2. Leia: “No Brasil, a língua portuguesa tem uns quinhentos anos de história, com início na chegada dos primeiros colonos portugueses à baía de São Vicente, em 1532, até a atualidade.” O período lido poderia ajudar na compreensão do fenômeno apresentado por Luis Fernando Verissimo na crônica Cultura? Justifique a sua resposta.


3. Para se apropriar mais intensamente das palavras que compõem o vocabulário da língua portuguesa, procure, no dicionário, o significado de: acossar, alabastro, assomar, badalo, bardo, campana, campônias, rubicundo e vórtice.

GABARITO:

1. a) Os interlocutores não conseguem se entender, comunicar-se, pois há um abismo cultural e vocabular entre os dois, que se expressam usando a língua portuguesa de formas totalmente diferentes, em contextos distintos, em conformidade com o conhecimento e o domínio que cada um tem da sua própria língua.

b) Sim, essa desarmonia entre as falas dos personagens poderia ser solucionada, se ambos se aproximassem da fala do outro, tentando compreender e conhecer o vocabulário usado, bem como as informações apresentadas.

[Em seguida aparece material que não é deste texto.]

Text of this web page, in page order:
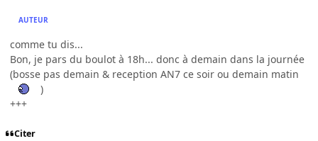
AUTEUR
comme tu dis...
Bon, je pars du boulot à 18h... donc à demain dans la journée
(bosse pas demain & reception AN7 ce soir ou demain matin
)
+++
Citer
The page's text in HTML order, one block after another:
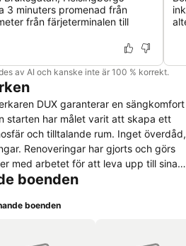
3 minuters promenad från
från färjeterminalen till
av AI och kanske inte är 100 % korrekt.
DUX garanterar en sängkomfort
och tilltalande rum. Inget överdåd,
Renoveringar har gjorts och görs
med arbetet för att leva upp till sina
dig personligt bemött och sova
högsta kvalitet, tillgång till trådlös
boenden
boenden
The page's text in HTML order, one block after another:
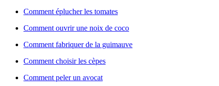
Comment éplucher les tomates
Comment ouvrir une noix de coco
Comment fabriquer de la guimauve
Comment choisir les cèpes
Comment peler un avocat
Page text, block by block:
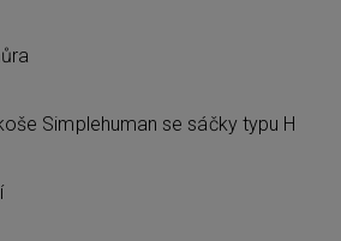
Simplehuman se sáčky typu H
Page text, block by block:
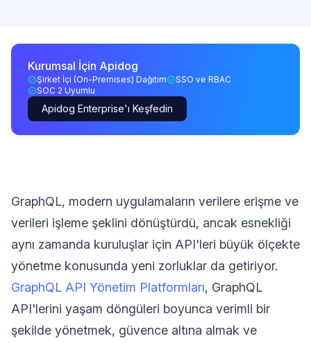
Kurumsal İçin Apidog
Şirket İçi (On-Premises) Dağıtım
SSO ve RBAC
SOC 2 Uyumlu
Apidog Enterprise'ı Keşfedin
GraphQL, modern uygulamaların verilere erişme ve
verileri işleme şeklini dönüştürdü, ancak esnekliği
aynı zamanda kuruluşlar için API'leri büyük ölçekte
yönetme konusunda yeni zorluklar da getiriyor.
GraphQL API Yönetim Platformları, GraphQL
API'lerini yaşam döngüleri boyunca verimli bir
şekilde yönetmek, güvence altına almak ve
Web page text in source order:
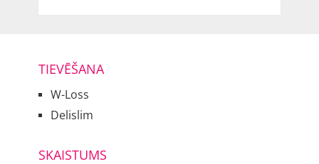
TIEVĒŠANA
W-Loss
Delislim
SKAISTUMS
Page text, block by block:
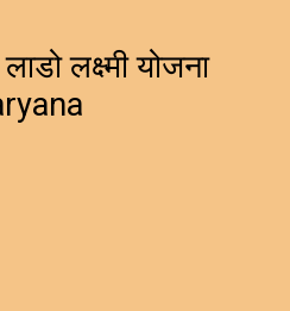
लक्ष्मी योजना
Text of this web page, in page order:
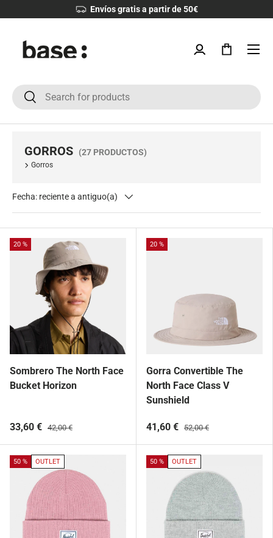
Envíos gratis a partir de 50€
Iniciar sesión
Bolsa
Menú
BuscarBuscar
GORROS (27 PRODUCTOS)
Gorros
Fecha: reciente a antiguo(a)
20 %
Sombrero The North Face
Bucket Horizon
33,60 € 42,00 €
20 %
Gorra Convertible The
North Face Class V
Sunshield
41,60 € 52,00 €
50 % OUTLET 50 % OUTLET
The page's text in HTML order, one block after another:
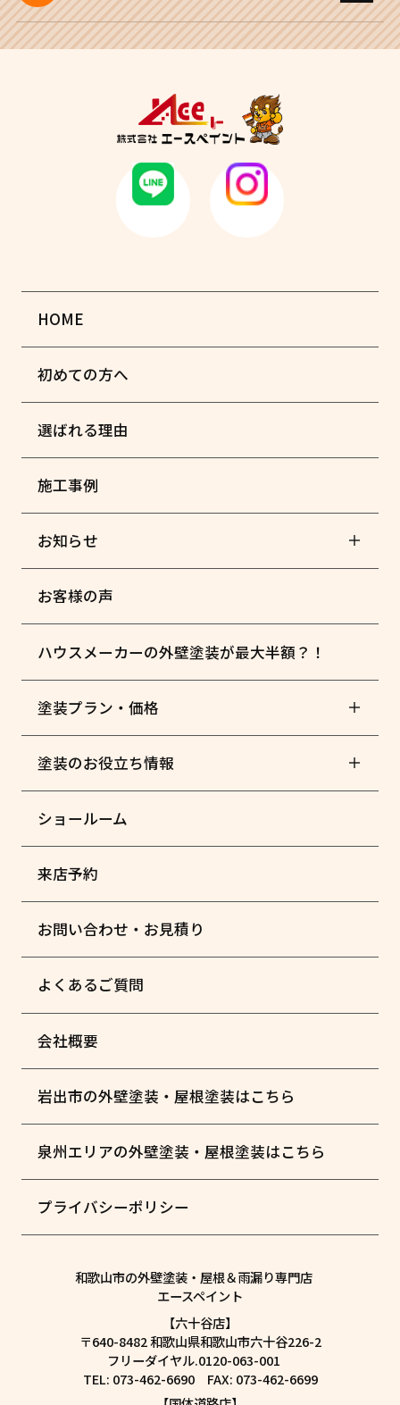
HOME
初めての方へ
選ばれる理由
施工事例
お知らせ
お客様の声
ハウスメーカーの外壁塗装が最大半額？！
塗装プラン・価格
塗装のお役立ち情報
ショールーム
来店予約
お問い合わせ・お見積り
よくあるご質問
会社概要
岩出市の外壁塗装・屋根塗装はこちら
泉州エリアの外壁塗装・屋根塗装はこちら
プライバシーポリシー
和歌山市の外壁塗装・屋根＆雨漏り専門店
エースペイント
【六十谷店】
〒640-8482 和歌山県和歌山市六十谷226-2
フリーダイヤル.0120-063-001
TEL: 073-462-6690 FAX: 073-462-6699
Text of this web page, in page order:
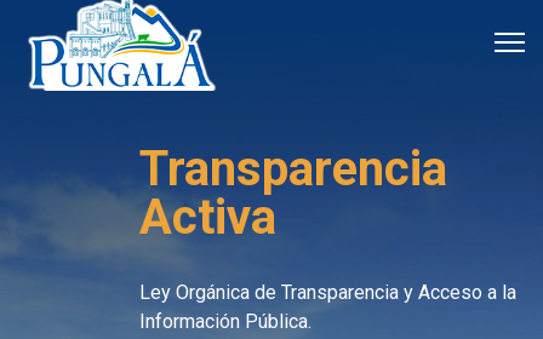
Transparencia
Activa
Ley Orgánica de Transparencia y Acceso a la
Información Pública.
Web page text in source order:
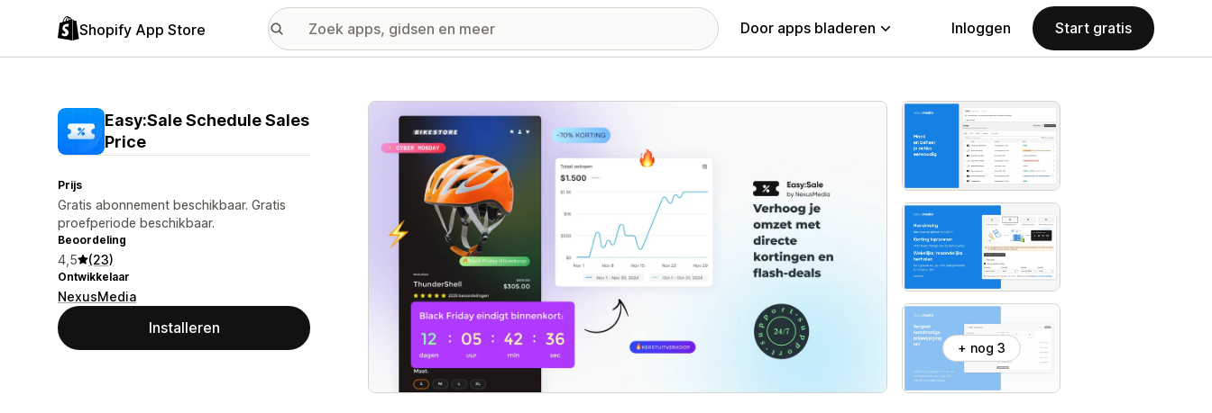
Shopify App Store Door apps bladeren Inloggen Start gratis
Easy:Sale Schedule Sales
Price
Prijs
Gratis abonnement beschikbaar. Gratis
proefperiode beschikbaar.
Beoordeling
4,5 (23)
Ontwikkelaar
NexusMedia
Installeren
Galerij met uitgelichte afbeeldingen
+ nog 3
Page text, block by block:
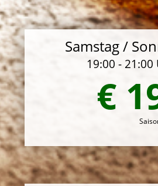
Samstag /
19:00 - 21:00
€
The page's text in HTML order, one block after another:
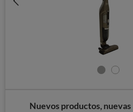
Nuevos productos, nuevas
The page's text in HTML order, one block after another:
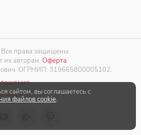
права защищены.
их авторам. Оферта.
ОГРНИП: 319665800005102.
сайтом, вы соглашаетесь с
файлов cookie.
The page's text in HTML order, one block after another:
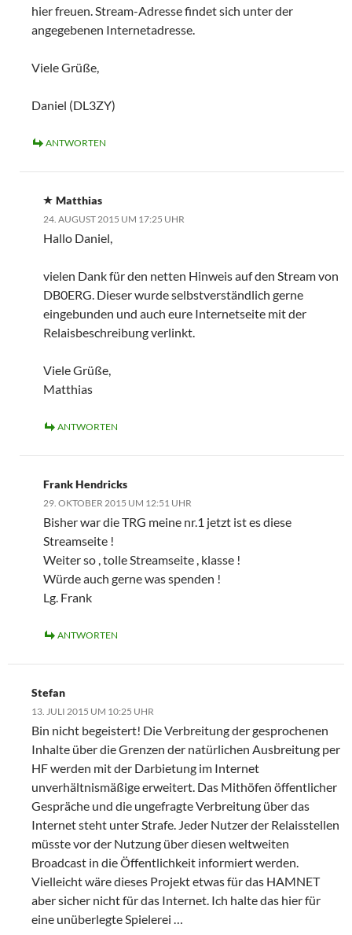
hier freuen. Stream-Adresse findet sich unter der
angegebenen Internetadresse.
Viele Grüße,
Daniel (DL3ZY)
ANTWORTEN
Matthias
24. AUGUST 2015 UM 17:25 UHR
Hallo Daniel,
vielen Dank für den netten Hinweis auf den Stream von
DB0ERG. Dieser wurde selbstverständlich gerne
eingebunden und auch eure Internetseite mit der
Relaisbeschreibung verlinkt.
Viele Grüße,
Matthias
ANTWORTEN
Frank Hendricks
29. OKTOBER 2015 UM 12:51 UHR
Bisher war die TRG meine nr.1 jetzt ist es diese
Streamseite !
Weiter so , tolle Streamseite , klasse !
Würde auch gerne was spenden !
Lg. Frank
ANTWORTEN
Stefan
13. JULI 2015 UM 10:25 UHR
Bin nicht begeistert! Die Verbreitung der gesprochenen
Inhalte über die Grenzen der natürlichen Ausbreitung per
HF werden mit der Darbietung im Internet
unverhältnismäßige erweitert. Das Mithöfen öffentlicher
Gespräche und die ungefragte Verbreitung über das
Internet steht unter Strafe. Jeder Nutzer der Relaisstellen
müsste vor der Nutzung über diesen weltweiten
Broadcast in die Öffentlichkeit informiert werden.
Vielleicht wäre dieses Projekt etwas für das HAMNET
aber sicher nicht für das Internet. Ich halte das hier für
eine unüberlegte Spielerei …
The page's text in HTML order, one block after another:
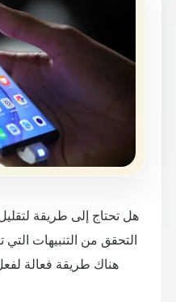
هل تحتاج إلى طريقة
التحقق من التنبيهات
هناك طريقة فعالة
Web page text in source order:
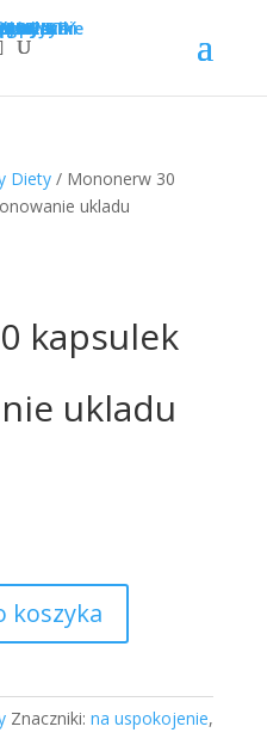
wysyłki
data
pytanie
Diety/ Mononerw 30
ukladu
kapsulek
ukladu
koszyka
Znaczniki: na uspokojenie,
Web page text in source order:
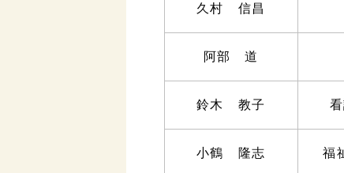
久村 信昌
阿部 道
鈴木 教子
小鶴 隆志 福
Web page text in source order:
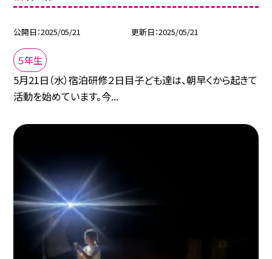
公開日 2025/05/21 更新日 2025/05/21
５年生
5月21日（水）宿泊研修２日目子ども達は、朝早くから起きて
活動を始めています。今...
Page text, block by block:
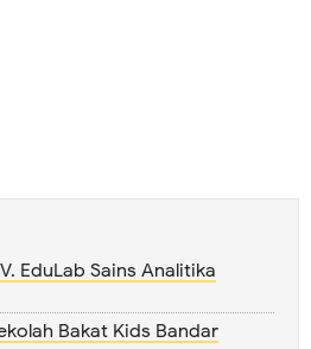
EduLab Sains Analitika
Bakat Kids Bandar

Trata-se de uma questão de adequação cultural, que envolve a língua em uso, um elemento vivo, que vai se modificando ao longo de sua existência.

2. O período em questão poderia auxiliar na compreensão do desencontro vocabular e cultural apresentado pelo autor Luis Fernando Verissimo, pois apresenta a ideia de que a língua portuguesa, no Brasil, já “nasceu” em meio aos encontros culturais, com a chegada dos portugueses e o contato com os nativos, sofrendo, ainda, durante os seus mais de quinhentos anos de existência, as transformações que o tempo, o uso e as apropriações lhe impuseram.

3. Possibilidade de resposta: acossar: perseguir; alabastro: pedra utilizada para fins ornamentais; assomar: surgir; badalo: peça metálica pendente no interior de sinos; bardo: poeta ou declamador na cultura celta; campana: sino; campônias: camponesas; rubicundo: com a face avermelhada; vórtice: movimento giratório forte.